Subject: Re: [HACKERS] PostgreSQL, NetBSD and NFS
To: Tom Lane <tgl@sss.pgh.pa.us>
From: D'Arcy J.M. Cain <darcy@druid.net>
List: current-users
Date: 02/05/2003 12:06:16
On Wednesday 05 February 2003 11:49, Tom Lane wrote:
> "D'Arcy J.M. Cain" <darcy@druid.net> writes:
> > Hmm.  This time it passed that point but this happened:
> >
> > COPY "certificate" FROM stdin;
> > NOTICE:  copy: line 253677, bt_insertonpg[certificate_pkey]: parent page
> > unfound - fixing branch
> > ERROR:  copy: line 253677, bt_fixlevel[certificate_pkey]: invalid item
> > order(1) (need to recreate index)
>
> Hoo boy.  I was already suspecting data corruption in the index, and
> this looks like more of the same.  My thoughts are definitely straying
> in the direction of "the NFS server is dropping bits, somehow".
>
> Both this and the (admittedly unproven) bt_moveright loop suggest
> corrupted values in the cross-page links that exist at the very end of
> each btree index page.  I wonder if it is possible that, every so often,
> you are losing just the last few bytes of an NFS transfer?

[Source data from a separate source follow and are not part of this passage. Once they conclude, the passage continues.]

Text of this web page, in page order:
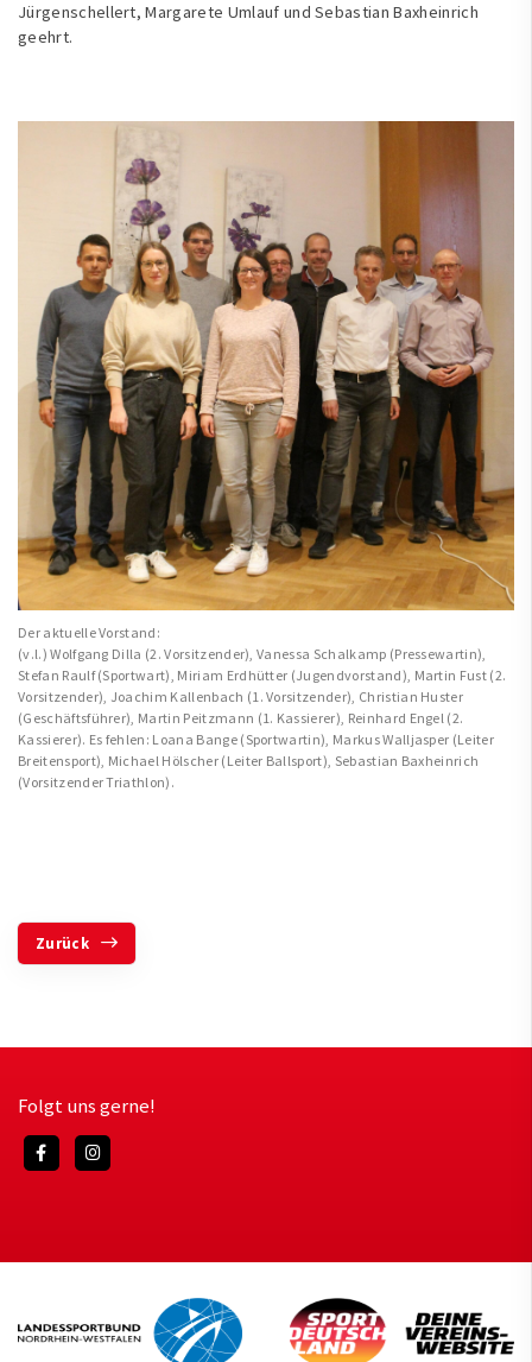
Jürgenschellert, Margarete Umlauf und Sebastian Baxheinrich
geehrt.
Der aktuelle Vorstand:
(v.l.) Wolfgang Dilla (2. Vorsitzender), Vanessa Schalkamp (Pressewartin),
Stefan Raulf (Sportwart), Miriam Erdhütter (Jugendvorstand), Martin Fust (2.
Vorsitzender), Joachim Kallenbach (1. Vorsitzender), Christian Huster
(Geschäftsführer), Martin Peitzmann (1. Kassierer), Reinhard Engel (2.
Kassierer). Es fehlen: Loana Bange (Sportwartin), Markus Walljasper (Leiter
Breitensport), Michael Hölscher (Leiter Ballsport), Sebastian Baxheinrich
(Vorsitzender Triathlon).
Zurück
Folgt uns gerne!
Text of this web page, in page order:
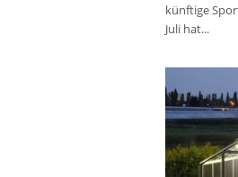
künftige
Juli hat...
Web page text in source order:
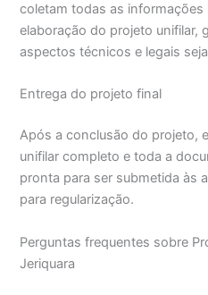
coletam todas as informações
elaboração do projeto unifilar,
aspectos técnicos e legais
Entrega do projeto final
Após a conclusão do projeto,
unifilar completo e toda a
pronta para ser submetida às
para regularização.
Perguntas frequentes sobre
Jeriquara
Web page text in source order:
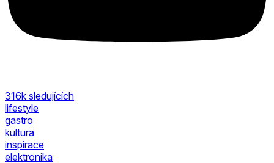
316k sledujících
lifestyle
gastro
kultura
inspirace
elektronika
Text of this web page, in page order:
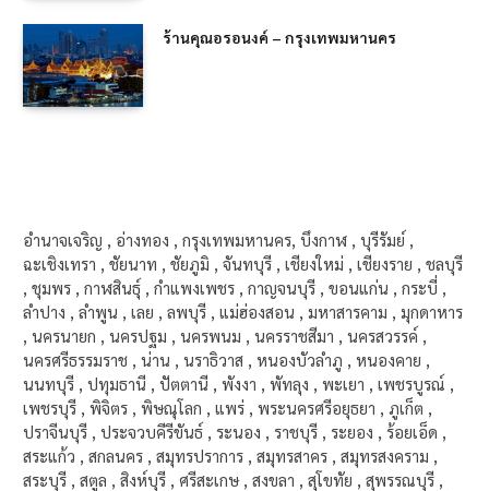
ร้านคุณอรอนงค์ – กรุงเทพมหานคร
อำนาจเจริญ , อ่างทอง , กรุงเทพมหานคร, บึงกาฬ , บุรีรัมย์ ,
ฉะเชิงเทรา , ชัยนาท , ชัยภูมิ , จันทบุรี , เชียงใหม่ , เชียงราย , ชลบุรี
, ชุมพร , กาฬสินธุ์ , กำแพงเพชร , กาญจนบุรี , ขอนแก่น , กระบี่ ,
ลำปาง , ลำพูน , เลย , ลพบุรี , แม่ฮ่องสอน , มหาสารคาม , มุกดาหาร
, นครนายก , นครปฐม , นครพนม , นครราชสีมา , นครสวรรค์ ,
นครศรีธรรมราช , น่าน , นราธิวาส , หนองบัวลำภู , หนองคาย ,
นนทบุรี , ปทุมธานี , ปัตตานี , พังงา , พัทลุง , พะเยา , เพชรบูรณ์ ,
เพชรบุรี , พิจิตร , พิษณุโลก , แพร่ , พระนครศรีอยุธยา , ภูเก็ต ,
ปราจีนบุรี , ประจวบคีรีขันธ์ , ระนอง , ราชบุรี , ระยอง , ร้อยเอ็ด ,
สระแก้ว , สกลนคร , สมุทรปราการ , สมุทรสาคร , สมุทรสงคราม ,
สระบุรี , สตูล , สิงห์บุรี , ศรีสะเกษ , สงขลา , สุโขทัย , สุพรรณบุรี ,
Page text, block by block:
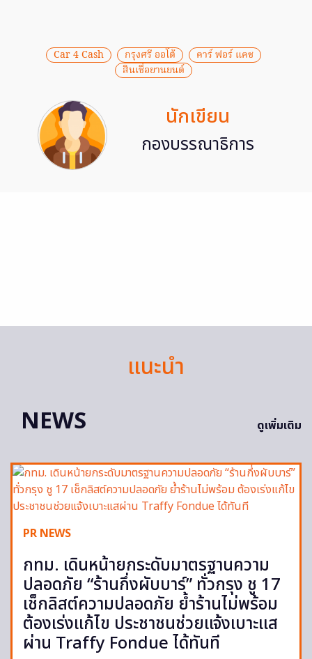
Car 4 Cash กรุงศรี ออโต้
คาร์ ฟอร์ แคช
สินเชื่อยานยนต์
นักเขียน
กองบรรณาธิการ
แนะนำ
NEWS
ดูเพิ่มเติม
PR NEWS
กทม. เดินหน้ายกระดับมาตรฐานความ
ปลอดภัย “ร้านกึ่งผับบาร์” ทั่วกรุง ชู 17
เช็กลิสต์ความปลอดภัย ย้ำร้านไม่พร้อม
ต้องเร่งแก้ไข ประชาชนช่วยแจ้งเบาะแส
ผ่าน Traffy Fondue ได้ทันที
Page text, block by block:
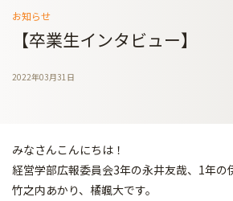
お知らせ
【卒業生インタビュー】
2022年03月31日
みなさんこんにちは！
経営学部広報委員会3年の永井友哉、1年の
竹之内あかり、橘颯大です。
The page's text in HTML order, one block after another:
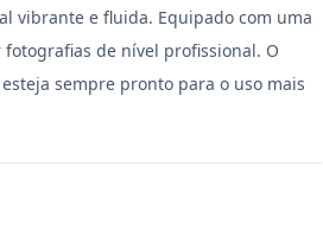
vibrante e fluida. Equipado com uma
de nível profissional. O
sempre pronto para o uso mais
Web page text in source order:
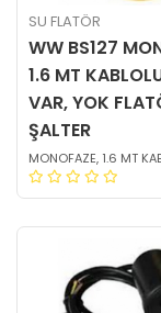
SU FLATÖR
WW BS127
1.6 MT
VAR, YOK
ŞALTER
MONOFAZE, 1.6 MT
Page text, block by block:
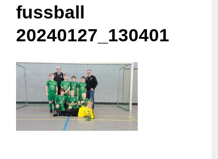
fussball
20240127_130401

Yah, that's kind of what it looked like when I tried this before Christmas too 
although the actual errors differd.  At that time I got a PostgreSQL error 
that implied that something that was just written was not there when it went 
back.  Almost like a flushing issue.

-- 
D'Arcy J.M. Cain <darcy@{druid|vex}.net>   |  Democracy is three wolves
http://www.druid.net/darcy/                |  and a sheep voting on
+1 416 425 1212     (DoD#0082)    (eNTP)   |  what's for dinner.